Eduardo Rodríguez Solís (D.F.) ha
publicado libros de teatro, cuento y novela. Fue el primer editor de la revista
Mester, del Taller de Juan José
Arreola. Ha recibido reconocimientos nacionales por Banderitas de papel picado, Sobre
los orígenes del hombre, Doncella vestida de blanco y El señor que vestía pulgas. Su cuento San Simón de los Magueyes ha sido
premiado y llevado al cine por Alejandro Galindo, con guión de Carlos Bracho.

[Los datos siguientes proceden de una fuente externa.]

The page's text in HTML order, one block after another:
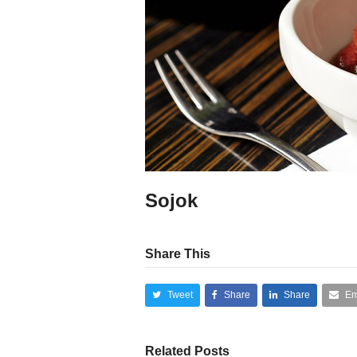
Sojok
Share This
Tweet Share Share
Related Posts

Su obra de teatro Las ondas de la Catrina ha sido representada en
muchos países, así como en Broadway, New York. Actualmente vive y trabaja en
Houston, Texas. (erivera1456@yahoo.com)
Un amigo que vive en la capital mexicana, que escribe y es buen lector, me dice en un email que este cuento es de lo mejor que he escrito. Y yo me pongo a pensar que lo que ha pasado es que el relato "le ha llegado al alma". Y con esto digo que el escrito se le ha metido por las venas, provocando un corto circuito en su persona. Uno escribe y su público o se mete o se sale. Todo depende del estado de ánimo. Uno es como un actor que se desempeña sobre un escenario. De cuatrocientos espectadores, doscientos están en la luna de Valencia. Tienen su vida llena de problemas y las palabras no les hacen nada. Otros, sí reciben las señales de comunicación y a veces se conmueven. Todo depende de las circunstancias. La relación autor-público es muy extraña.